No dia de Natal em dezembro de 2022, no bairro Rio Vermelho em Florianópolis, a Polícia Militar foi chamada para conter uma farra do boi que acontecia na rua principal do bairro, que envolvia pelo menos dez pessoas. Plantas e muros foram danificados durante a prática.[9]

Combate à prática

A partir da década de 1980, a Farra do Boi começou a ser muito combatida por grupos que defendem os animais e que passaram a fazer intensa campanha contra o ritual por considerá-lo cruel com o animal. Em 1987, o então governador de Santa Catarina, Pedro Ivo Campos, montou um grupo de trabalho para analisar o problema e propor soluções. O grupo contou com 22 representantes de vários segmentos da administração pública. Em 1988 foi concluído o relatório, que trazia uma série de medidas de combate à Farra do Boi, que incluíam até inserção de conteúdo na grade curricular nas escolas de ensino público. As sugestões do relatório, entretanto, nunca foram implementadas.[10]

Proibição pelo STF

Após muito debate e pressão por parte da sociedade organizada através de entidades de proteção e defesa dos animais, o Supremo Tribunal Federal, em 3 de junho de 1997, através do Recurso Extraordinário número 153.531-8/SC; RT 753/101,[11] proibiu a prática em território catarinense por força de acórdão, no julgamento da Ação Civil Pública de nº 023.89.030082-0. Segundo interpretação do STF a Farra do Boi é intrinsecamente cruel e por isso poderia ser qualificada como crime.[12]

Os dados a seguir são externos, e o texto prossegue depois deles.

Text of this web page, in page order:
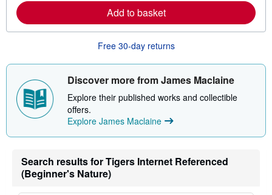
r
e
b
u
h
i
p
n
t
e
Add to basket
Free 30-day returns
Discover more from James Maclaine
Explore their published works and collectible
offers.
Explore James Maclaine
Search results for Tigers Internet Referenced
(Beginner's Nature)
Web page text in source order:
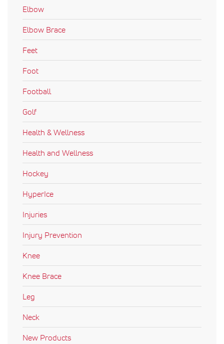
Elbow
Elbow Brace
Feet
Foot
Football
Golf
Health & Wellness
Health and Wellness
Hockey
HyperIce
Injuries
Injury Prevention
Knee
Knee Brace
Leg
Neck
New Products
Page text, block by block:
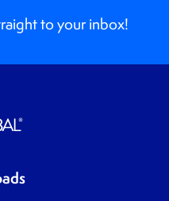
to your inbox!
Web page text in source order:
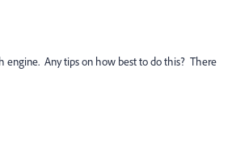
engine. Any tips on how best to do this? There
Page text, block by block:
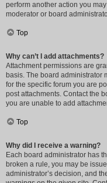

No ano seguinte foi aprovada a Lei de Crimes Ambientais, que passou a punir com até um ano de prisão quem pratica, colabora, ou no caso das autoridades, omite-se em impedir atos de crueldade contra animais.[12] Com a proibição começaram muitas campanhas de conscientização por parte de diversas entidades de proteção aos animais, de cunho local, regional, nacional ou mesmo internacional. As campanhas geraram entrevistas e debates na mídia, encontros com as autoridades e encenações teatrais, com mensagens que disseminavam a ideia de que a crueldade contra os animais é inaceitável, em qualquer outra época do ano. Houve grande apoio da mídia local, inclusive com o registro da prática.

A partir do ano seguinte notou-se uma diminuição gradual na quantidade de eventos, o que significaria o início do fim da Farra do Boi. Entretanto os farristas, contrariando a decisão do STF, organizaram-se e tentaram reverter a situação em seu favor. No ano de 2000, um projeto de lei tentou legalizar, na Assembleia Legislativa, a Farra do Boi em mangueirões, com a alegação de que, agora, o fariam sem maus-tratos aos bois. Apesar de ter sido aprovado o projeto foi vetado pelo então governador Esperidião Amin, que reconheceu a sua inconstitucionalidade. Ainda no mesmo ano o Tribunal de Justiça de Santa Catarina expediu despacho mantendo em R$ 500 por dia a multa fixada ao Estado por descumprir a decisão do STF.

Ainda assim a fiscalização e repressão ao ato e seus participantes é considerada insuficiente por todas as entidades envolvidas nos esforços de erradicação da farra.[13] Essas entidades acreditam que interesses político-eleitoreiros sejam a causa da perpetuação da infração da Lei Federal 9605/98, que prevê pena de multa e detenção para quem maltrata animais.

Em 2007 o município de Governador Celso Ramos aprovou a Lei Municipal Nº 542/2007,[8] que regularizava a prática e a enquadrava como patrimônio cultural, tendo seu nome alterado para Brincadeira do Boi. A lei previa também responsabilidades civil do organizador em caso de excessos ao animal e ferimentos a terceiros além de outras regulamentações. No mesmo ano, no dia 22 de outubro, porém, o Pleno do Tribunal de Justiça deferiu o pedido de liminar requerido pelo Ministério Público de Santa Catarina para suspender a aplicação da lei.

Em fevereiro de 2019 a Associação Catarinense de Proteção aos Animais fez uma campanha nas redes sociais pedindo o aumento na fiscalização dos casos de Farra do Boi em Santa Catarina. A campanha foi impulsionada por mais um flagrante de Farra do Boi feito na madrugada de 4 de fevereiro na Costa da Lagoa.[14]